Again, we can calculate the similarity between two document vectors using cosine similarity. This is useful for tasks like document clustering, where we want to group similar documents together based on their content.

In [None]:
from sklearn.metrics.pairwise import cosine_similarity

# Calculate cosine similarity
cosine_sim = cosine_similarity(embeddings.cpu().numpy())
# Convert to DataFrame for better visualization
cosine_sim_df = pd.DataFrame(cosine_sim, index=documents, columns=documents)
# Display the cosine similarity matrix
display(cosine_sim_df)

## 🪆 Embedding models

Different embedding models are designed for different tasks.
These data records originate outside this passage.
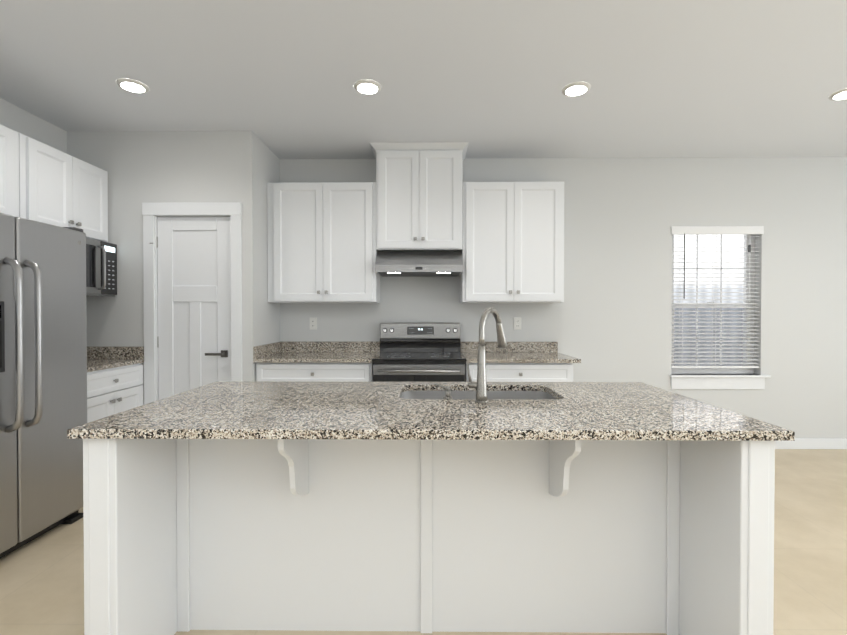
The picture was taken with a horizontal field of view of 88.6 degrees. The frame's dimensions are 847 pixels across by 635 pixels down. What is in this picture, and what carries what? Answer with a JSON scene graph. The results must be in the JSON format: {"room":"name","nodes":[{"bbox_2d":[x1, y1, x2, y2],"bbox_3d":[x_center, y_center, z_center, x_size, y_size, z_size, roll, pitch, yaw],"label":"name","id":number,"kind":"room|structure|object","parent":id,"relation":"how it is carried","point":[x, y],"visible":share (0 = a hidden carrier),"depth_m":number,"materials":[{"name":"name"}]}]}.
{"room":"kitchen","nodes":[
{"label":"kitchen","id":0,"kind":"room"},
{"bbox_2d":[0,98,66,153],"bbox_3d":[-2.984,-0.093,0.163,0.150,2.750,8.000,0,1,1],"label":"wall","id":1,"kind":"structure","parent":0,"point":[20,120],"depth_m":3.20,"materials":[{"name":"white paint"}]},
{"bbox_2d":[0,124,27,218],"bbox_3d":[-2.711,-0.874,2.282,0.349,0.578,0.918,0,1,1],"label":"upper cabinet","id":2,"kind":"object","parent":1,"relation":"attached to","point":[13,144],"depth_m":2.68,"materials":[{"name":"white wood"}]},
{"bbox_2d":[28,137,107,235],"bbox_3d":[-2.703,-0.882,3.123,0.349,0.578,0.763,0,1,1],"label":"upper cabinet","id":3,"kind":"object","parent":1,"relation":"attached to","point":[42,182],"depth_m":3.07,"materials":[{"name":"white wood"}]},
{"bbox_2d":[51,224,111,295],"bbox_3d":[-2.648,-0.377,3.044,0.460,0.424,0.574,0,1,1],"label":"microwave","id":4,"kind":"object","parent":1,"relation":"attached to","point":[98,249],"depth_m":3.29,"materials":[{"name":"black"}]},
{"bbox_2d":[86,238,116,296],"bbox_3d":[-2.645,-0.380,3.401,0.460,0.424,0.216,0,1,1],"label":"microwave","id":5,"kind":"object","parent":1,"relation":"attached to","point":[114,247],"depth_m":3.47,"materials":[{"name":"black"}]},
{"bbox_2d":[67,131,279,404],"bbox_3d":[-2.123,-0.129,3.832,1.500,2.750,0.645,0,1,1],"label":"wall","id":6,"kind":"structure","parent":0,"point":[141,167],"depth_m":3.50,"materials":[{"name":"white paint"}]},
{"bbox_2d":[87,348,143,359],"bbox_3d":[-2.557,0.284,3.505,0.594,0.099,0.020,0,1,1],"label":"backsplash","id":7,"kind":"structure","parent":6,"relation":"attached to","point":[92,353],"depth_m":3.49,"materials":[{"name":"stone"}]},
{"bbox_2d":[142,202,241,404],"bbox_3d":[-1.856,0.164,3.553,0.798,2.171,0.134,0,1,1],"label":"door frame","id":8,"kind":"structure","parent":6,"relation":"attached to","point":[151,212],"depth_m":3.49,"materials":[{"name":"white wood"}]},
{"bbox_2d":[157,217,230,399],"bbox_3d":[-1.856,0.211,3.547,0.606,2.052,0.038,0,1,1],"label":"door leaf","id":9,"kind":"structure","parent":6,"relation":"in","point":[194,296],"depth_m":3.53,"materials":[{"name":"white wood"}]},
{"bbox_2d":[149,237,227,356],"bbox_3d":[-1.891,0.209,3.503,0.607,1.730,0.059,0,1,1],"label":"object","id":10,"kind":"structure","parent":9,"relation":"attached to","point":[223,353],"depth_m":3.52,"materials":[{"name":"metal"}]},
{"bbox_2d":[0,449,846,634],"bbox_3d":[1.508,1.331,0.308,9.230,0.100,8.350,0,1,1],"label":"floor","id":11,"kind":"structure","parent":0,"point":[42,584],"depth_m":2.17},
{"bbox_2d":[0,213,86,558],"bbox_3d":[-2.457,0.355,2.307,0.802,1.813,0.910,0,1,1],"label":"fridge","id":12,"kind":"object","parent":11,"relation":"on","point":[43,363],"visible":0.98,"depth_m":2.40,"materials":[{"name":"grey metal"}]},
{"bbox_2d":[87,360,143,422],"bbox_3d":[-2.568,0.810,3.173,0.619,0.885,0.692,0,1,1],"label":"base cabinet","id":13,"kind":"object","parent":11,"relation":"on","point":[116,389],"depth_m":3.16,"materials":[{"name":"white wood"}]},
{"bbox_2d":[87,360,135,371],"bbox_3d":[-2.569,0.352,3.167,0.616,0.030,0.698,0,1,1],"label":"countertop","id":14,"kind":"structure","parent":13,"relation":"on","point":[90,363],"depth_m":3.25,"materials":[{"name":"stone"}]},
{"bbox_2d":[253,142,580,381],"bbox_3d":[-0.053,-0.128,3.808,2.636,2.748,0.648,0,1,1],"label":"kitchen cabinets","id":15,"kind":"object","parent":11,"relation":"on","point":[418,209],"visible":0.81,"depth_m":3.78,"materials":[{"name":"white wood"}]},
{"bbox_2d":[253,341,580,362],"bbox_3d":[-0.053,0.296,3.812,2.636,0.130,0.648,0,1,1],"label":"countertop","id":16,"kind":"structure","parent":15,"relation":"on","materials":[{"name":"stone"}]},
{"bbox_2d":[375,251,462,276],"bbox_3d":[-0.036,-0.485,3.896,0.746,0.208,0.460,0,1,1],"label":"hood","id":17,"kind":"object","parent":15,"relation":"attached to","point":[387,263],"depth_m":3.72,"materials":[{"name":"metal"}]},
{"bbox_2d":[372,323,465,381],"bbox_3d":[-0.034,0.649,3.764,0.750,1.196,0.694,0,1,1],"label":"range","id":18,"kind":"object","parent":11,"relation":"on","point":[419,352],"visible":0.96,"depth_m":3.84,"materials":[{"name":"metal"}]},
{"bbox_2d":[83,439,774,634],"bbox_3d":[0.014,0.823,1.867,2.230,0.885,0.943,0,1,1],"label":"kitchen island","id":19,"kind":"object","parent":11,"relation":"on","point":[481,504],"depth_m":1.74,"materials":[{"name":"white wood"}]},
{"bbox_2d":[67,381,794,442],"bbox_3d":[0.019,0.366,1.857,2.296,0.030,0.974,0,1,1],"label":"island countertop","id":20,"kind":"structure","parent":19,"relation":"on","point":[582,412],"depth_m":1.55,"materials":[{"name":"stone"}]},
{"bbox_2d":[431,307,506,402],"bbox_3d":[0.211,0.153,1.881,0.335,0.395,0.214,0,1,1],"label":"faucet","id":21,"kind":"object","parent":20,"relation":"on","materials":[{"name":"silver metal"}]},
{"bbox_2d":[399,387,558,398],"bbox_3d":[0.257,0.478,2.052,0.787,0.222,0.430,0,1,1],"label":"sink","id":22,"kind":"object","parent":20,"relation":"in","point":[408,392],"depth_m":2.24,"materials":[{"name":"silver metal"}]},
{"bbox_2d":[0,0,846,158],"bbox_3d":[1.508,-1.519,0.280,9.230,0.100,8.350,0,1,1],"label":"ceiling","id":23,"kind":"structure","parent":0,"point":[685,78],"depth_m":2.65,"materials":[{"name":"white paint"}]},
{"bbox_2d":[116,78,148,92],"bbox_3d":[-1.873,-1.488,2.799,0.180,0.012,0.180,0,1,1],"label":"recessed light","id":24,"kind":"object","parent":23,"relation":"in","point":[132,85],"visible":0.98,"depth_m":2.77,"materials":[{"name":"white plastic"}]},
{"bbox_2d":[354,80,380,93],"bbox_3d":[-0.362,-1.488,2.814,0.180,0.012,0.180,0,1,1],"label":"recessed light","id":25,"kind":"object","parent":23,"relation":"in","point":[367,86],"visible":0.98,"depth_m":2.80,"materials":[{"name":"white plastic"}]},
{"bbox_2d":[562,82,590,95],"bbox_3d":[0.998,-1.488,2.840,0.180,0.012,0.180,0,1,1],"label":"recessed light","id":26,"kind":"object","parent":23,"relation":"in","point":[576,89],"visible":0.96,"depth_m":2.82,"materials":[{"name":"white plastic"}]},
{"bbox_2d":[828,88,846,99],"bbox_3d":[2.819,-1.488,2.892,0.180,0.012,0.180,0,1,1],"label":"recessed light","id":27,"kind":"object","parent":23,"relation":"in","point":[840,94],"visible":0.85,"depth_m":2.90,"materials":[{"name":"white plastic"}]},
{"bbox_2d":[280,157,846,438],"bbox_3d":[1.546,-0.132,4.193,9.230,2.750,0.150,0,1,1],"label":"wall","id":28,"kind":"structure","parent":0,"point":[609,319],"depth_m":4.11,"materials":[{"name":"white paint"}]},
{"bbox_2d":[310,318,316,329],"bbox_3d":[-1.052,0.058,4.141,0.070,0.115,0.008,0,1,1],"label":"electrical outlet","id":29,"kind":"object","parent":28,"relation":"attached to","point":[313,323],"visible":1,"depth_m":4.14,"materials":[{"name":"white plastic"}]},
{"bbox_2d":[514,318,520,329],"bbox_3d":[0.892,0.058,4.122,0.070,0.115,0.008,0,1,1],"label":"electrical outlet","id":30,"kind":"object","parent":28,"relation":"attached to","point":[517,323],"visible":1,"depth_m":4.12,"materials":[{"name":"white plastic"}]},
{"bbox_2d":[671,234,754,373],"bbox_3d":[2.772,-0.158,4.215,0.840,1.400,0.072,0,1,1],"label":"window","id":31,"kind":"structure","parent":28,"relation":"in","point":[749,240],"depth_m":4.20,"materials":[{"name":"white plastic"}]},
{"bbox_2d":[674,308,742,365],"bbox_3d":[2.772,0.193,4.250,0.756,0.615,0.002,0,1,1],"label":"screen","id":32,"kind":"object","parent":31,"relation":"attached to","point":[710,335],"depth_m":4.25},
{"bbox_2d":[671,226,763,367],"bbox_3d":[2.771,-0.190,4.126,0.864,1.342,0.083,0,1,1],"label":"window blinds","id":33,"kind":"object","parent":31,"relation":"attached to","point":[704,230],"visible":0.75,"depth_m":4.13,"materials":[{"name":"white plastic"}]},
{"bbox_2d":[669,374,770,388],"bbox_3d":[2.796,0.611,4.138,0.930,0.135,0.120,0,1,1],"label":"window sill","id":34,"kind":"structure","parent":28,"relation":"attached to","point":[719,381],"depth_m":4.10,"materials":[{"name":"white wood"}]},
{"bbox_2d":[775,438,846,448],"bbox_3d":[3.600,1.194,4.102,4.640,0.100,0.017,0,1,1],"label":"baseboard","id":35,"kind":"structure","parent":28,"relation":"attached to","point":[819,443],"depth_m":4.08,"materials":[{"name":"white"}]},
{"label":"outside","id":36,"kind":"structure","parent":0,"visible":0},
{"bbox_2d":[674,234,743,365],"bbox_3d":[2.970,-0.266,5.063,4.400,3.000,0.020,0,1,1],"label":"view","id":37,"kind":"structure","parent":36,"point":[714,242],"depth_m":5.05,"materials":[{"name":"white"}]}
]}
Models can vary by size / speed, language support, training data, and task suitability. Researchers and companies create a model by training on large text corpora to predict next / missing / contextual words.

It's not actually that hard to train or 'finetune' your own small model, it can even outperform larger models on specific tasks. However, this is often not necessary as there are many pre-trained models available that are performant out of the box on a wide range of domains. spaCy and sentence_transformers have several built-in, but check out [Hugging Face's Model Hub](https://huggingface.co/) for a wide range of models. You can use the `transformers` library to load and use these models in your own code.

N.B. I'm referring to embeddings here, but the same applies to task-specific models for things like classification, translation, etc.

### 🏋️ Exercise
1. Use the cosine similarity function to find the most similar documents to the first document in the df based on TF-IDF
2. Use the cosine similarity function to find the most similar documents to the first document in the df based on embeddings
3. Compare the results of the two methods (plot as a scatter graph). Do they yield similar results? Why or why not?

## 🌯 Wrap up

We have seen how to represent text as vectors using TF-IDF and embeddings. These representations allow us to capture the meaning of the text (to different degrees) and compare documents based on their content. These representations underpin a wide range of NLP tasks.